Sleep and exercise represent health behaviors that are also directly related to psychosocial, academic, and professional experiences. It is difficult to make general recommendations that are applicable throughout childhood, as many critical developmental phases necessitate different amounts of sleep, but sweet spots before adulthood seem to occur between 8 and 11 hours. Recommendations for daily exercise in childhood, linked to decreases in depressive symptoms, ADHD-type symptoms, anxiety, psychosis, and positive academic outcomes, also vary but tend to support the notion that consistent exercise can reduce distress.

To examine the unique and combined relationships between sleep, exercise, and screen time on cognitive functioning, authors used data from 21 study sites across the United States from 2016 to 2016. Participants (N = 4524) were children aged 8-11 recruited through probability sampling in both public and private schools in the US across catchment areas in proximity to study sites. Data from the current study were obtained from a larger ABCD longitudinal study ultimately intended to track health behaviors and brain development through childhood and adolescence.

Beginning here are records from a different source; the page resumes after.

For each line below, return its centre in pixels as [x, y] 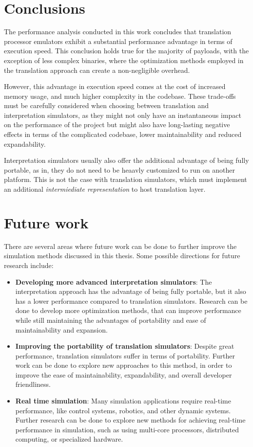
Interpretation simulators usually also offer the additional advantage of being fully [126, 160]
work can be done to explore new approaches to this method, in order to [124, 365]
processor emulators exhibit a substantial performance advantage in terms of [118, 41]
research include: [29, 265]
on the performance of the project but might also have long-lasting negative [117, 124]
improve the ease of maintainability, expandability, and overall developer [124, 374]
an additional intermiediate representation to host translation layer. [105, 189]
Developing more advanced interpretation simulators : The [114, 281]
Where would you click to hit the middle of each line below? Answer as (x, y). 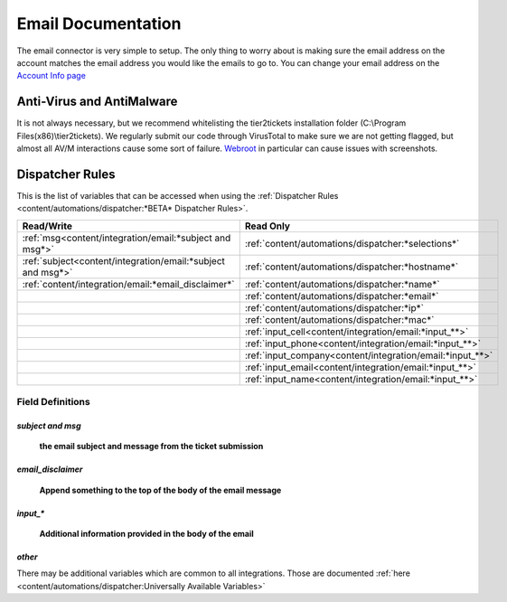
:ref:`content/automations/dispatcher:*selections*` (352, 243)
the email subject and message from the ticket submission (151, 447)
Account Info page (51, 76)
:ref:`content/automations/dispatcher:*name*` (342, 284)
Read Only (268, 226)
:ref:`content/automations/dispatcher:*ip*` (334, 307)
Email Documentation (99, 24)
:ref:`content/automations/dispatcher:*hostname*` (352, 267)
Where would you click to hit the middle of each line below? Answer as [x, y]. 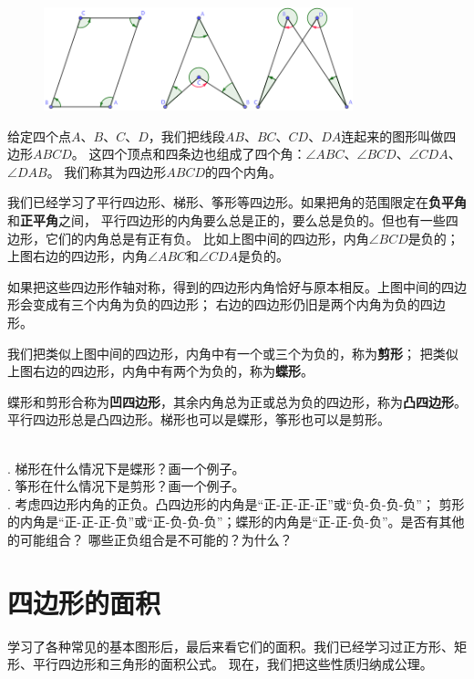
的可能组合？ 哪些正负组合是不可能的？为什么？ [150, 539]
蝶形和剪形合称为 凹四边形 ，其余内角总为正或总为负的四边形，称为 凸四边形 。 [237, 401]
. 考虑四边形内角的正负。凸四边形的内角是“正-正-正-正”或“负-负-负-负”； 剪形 [236, 503]
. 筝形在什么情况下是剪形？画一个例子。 [126, 486]
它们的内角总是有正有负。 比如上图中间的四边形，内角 [207, 238]
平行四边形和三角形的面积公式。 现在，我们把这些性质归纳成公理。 [232, 664]
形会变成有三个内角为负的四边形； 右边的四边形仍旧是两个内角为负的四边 [227, 304]
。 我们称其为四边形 [107, 171]
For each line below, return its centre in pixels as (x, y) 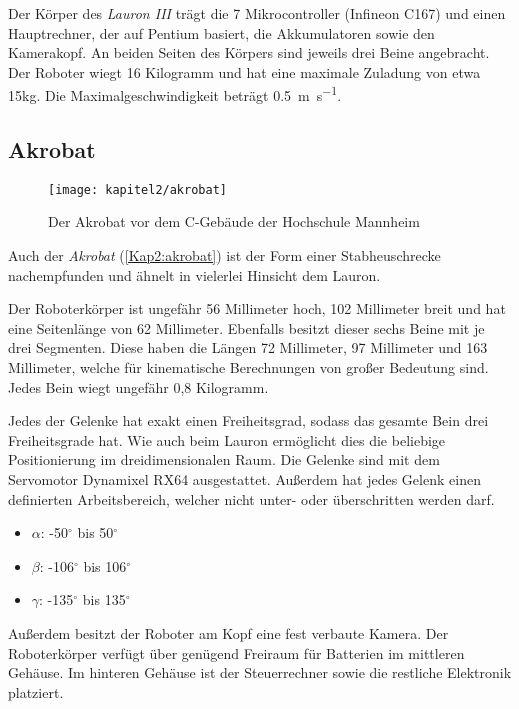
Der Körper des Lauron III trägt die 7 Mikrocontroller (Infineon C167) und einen (257, 13)
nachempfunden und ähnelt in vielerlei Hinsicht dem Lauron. (194, 274)
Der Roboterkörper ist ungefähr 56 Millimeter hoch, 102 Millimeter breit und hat (257, 308)
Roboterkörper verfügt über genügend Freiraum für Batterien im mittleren (236, 652)
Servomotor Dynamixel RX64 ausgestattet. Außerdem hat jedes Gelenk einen (244, 479)
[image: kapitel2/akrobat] (137, 189)
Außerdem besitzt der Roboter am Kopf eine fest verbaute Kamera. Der (228, 632)
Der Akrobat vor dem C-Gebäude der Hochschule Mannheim (234, 221)
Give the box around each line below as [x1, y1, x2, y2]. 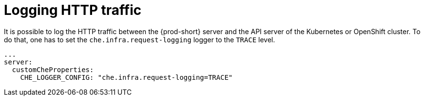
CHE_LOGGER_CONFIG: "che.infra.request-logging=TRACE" [20, 73, 233, 81]
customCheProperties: [12, 65, 94, 74]
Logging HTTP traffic [4, 2, 141, 18]
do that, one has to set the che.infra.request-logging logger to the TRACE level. [4, 35, 275, 44]
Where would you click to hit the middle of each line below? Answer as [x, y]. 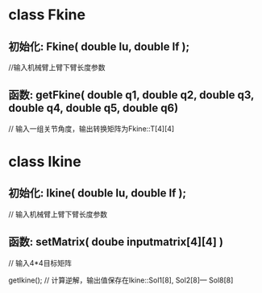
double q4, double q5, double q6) [94, 108]
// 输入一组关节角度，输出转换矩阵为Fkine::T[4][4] [91, 128]
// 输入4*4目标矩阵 [40, 262]
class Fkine [47, 15]
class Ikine [45, 162]
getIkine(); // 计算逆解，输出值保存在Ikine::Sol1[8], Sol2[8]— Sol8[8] [121, 280]
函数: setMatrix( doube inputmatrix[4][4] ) [116, 242]
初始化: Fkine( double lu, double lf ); [99, 46]
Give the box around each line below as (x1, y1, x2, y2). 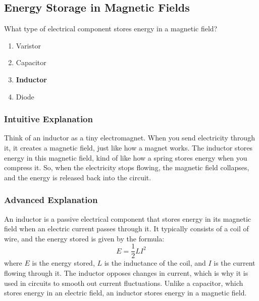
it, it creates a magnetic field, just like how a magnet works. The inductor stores (4, 142, 253, 153)
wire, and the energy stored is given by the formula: (4, 233, 165, 243)
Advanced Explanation (4, 193, 98, 206)
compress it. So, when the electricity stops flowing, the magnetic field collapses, (4, 162, 249, 173)
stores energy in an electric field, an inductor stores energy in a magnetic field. (4, 287, 247, 298)
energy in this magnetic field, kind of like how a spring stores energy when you (4, 152, 247, 163)
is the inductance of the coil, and (104, 258, 206, 268)
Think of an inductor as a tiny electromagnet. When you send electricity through (4, 132, 255, 143)
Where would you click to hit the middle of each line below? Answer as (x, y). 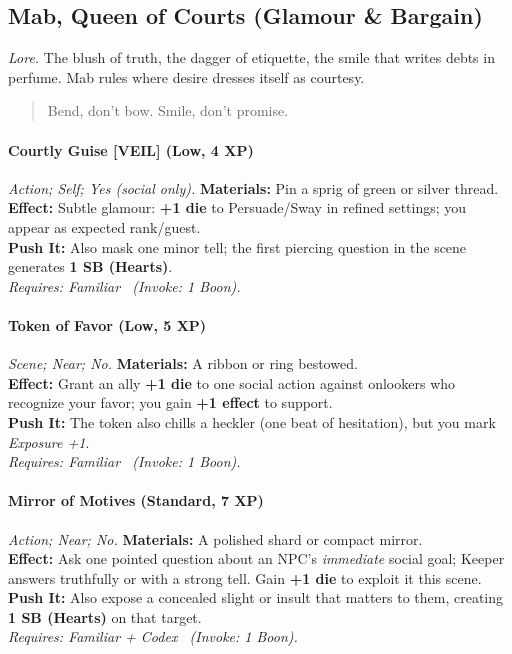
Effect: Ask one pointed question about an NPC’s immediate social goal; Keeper (256, 558)
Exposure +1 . (49, 441)
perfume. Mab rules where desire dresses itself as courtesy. (186, 76)
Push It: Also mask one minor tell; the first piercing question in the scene (237, 246)
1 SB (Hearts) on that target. (105, 616)
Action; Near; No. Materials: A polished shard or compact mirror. (215, 538)
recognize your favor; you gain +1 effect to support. (170, 402)
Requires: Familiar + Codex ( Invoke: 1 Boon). (153, 636)
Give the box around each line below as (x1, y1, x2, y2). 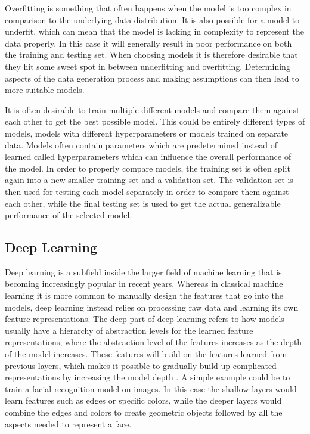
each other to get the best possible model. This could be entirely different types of (5, 115, 305, 128)
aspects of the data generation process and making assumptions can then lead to (5, 72, 299, 84)
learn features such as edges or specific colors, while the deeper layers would (5, 394, 282, 407)
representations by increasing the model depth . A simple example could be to (5, 371, 290, 383)
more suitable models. (5, 83, 85, 96)
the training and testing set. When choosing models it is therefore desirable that (5, 48, 298, 61)
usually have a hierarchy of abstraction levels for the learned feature (5, 324, 253, 336)
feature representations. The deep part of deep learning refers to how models (5, 312, 284, 325)
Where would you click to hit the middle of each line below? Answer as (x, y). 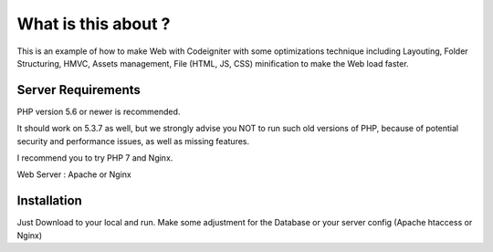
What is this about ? (94, 24)
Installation (49, 201)
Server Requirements (79, 90)
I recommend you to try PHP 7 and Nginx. (95, 158)
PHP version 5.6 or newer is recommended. (99, 111)
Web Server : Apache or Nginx (74, 174)
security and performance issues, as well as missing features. (133, 141)
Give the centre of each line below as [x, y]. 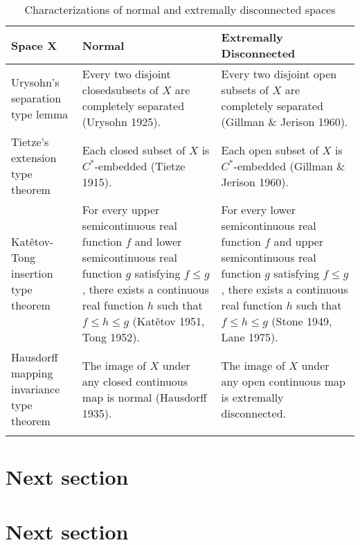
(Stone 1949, [302, 321]
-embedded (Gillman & [289, 166]
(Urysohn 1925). [121, 122]
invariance [36, 389]
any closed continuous [135, 381]
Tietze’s [30, 142]
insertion [32, 273]
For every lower [259, 209]
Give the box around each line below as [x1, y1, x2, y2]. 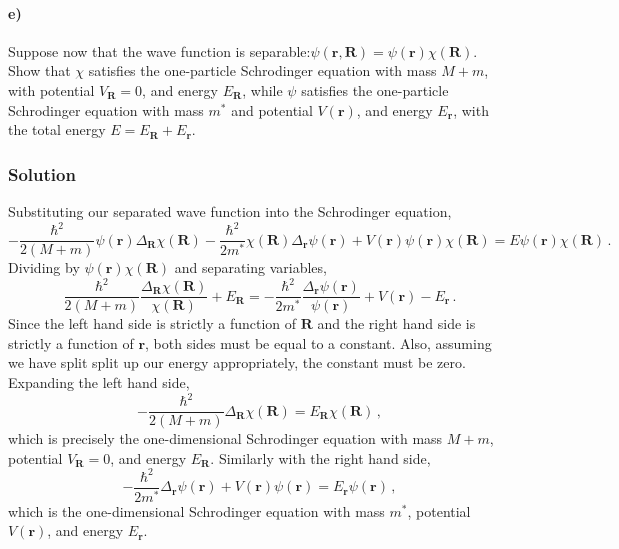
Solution [8, 161, 76, 186]
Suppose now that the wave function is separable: [8, 40, 311, 61]
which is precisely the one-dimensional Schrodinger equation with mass [8, 428, 443, 449]
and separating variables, [174, 257, 327, 278]
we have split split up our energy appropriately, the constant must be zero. [8, 352, 466, 373]
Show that [8, 60, 71, 81]
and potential [231, 99, 313, 120]
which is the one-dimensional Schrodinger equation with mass [8, 500, 385, 521]
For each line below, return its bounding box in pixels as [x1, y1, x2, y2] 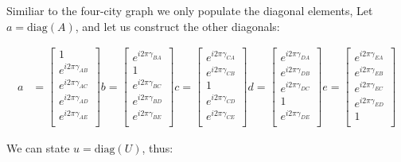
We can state [6, 140, 70, 156]
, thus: [142, 140, 173, 156]
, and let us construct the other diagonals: [75, 17, 280, 34]
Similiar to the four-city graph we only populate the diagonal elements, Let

Health patterns and behaviors were measured via self-report, and global cognition was assessed using the National Institutes of Health (NIH) Toolbox. The NIH Toolbox measure encapsulates six cognitive domains: language abilities, episodic memory, executive function, attention, working memory, and processing speed. Secondary reflections of cognitive functioning were gathered through assessment of fluid intelligence (cognitive flexibility) and crystallized intelligence (acquired knowledge).

Overall, the researchers found that children 8-11 years-of-age:

  • sleep an average of nine hours each night,
  • are active for an average of at least sixty minutes approximately four days a week, and
  • engage in an average of four hours of recreational screen time each day.

The results indicate a strong relationship between screen time, sleep, and cognitive outcomes, whereas exercise seemed to be more closely associated with health outcomes not reflected in cognition.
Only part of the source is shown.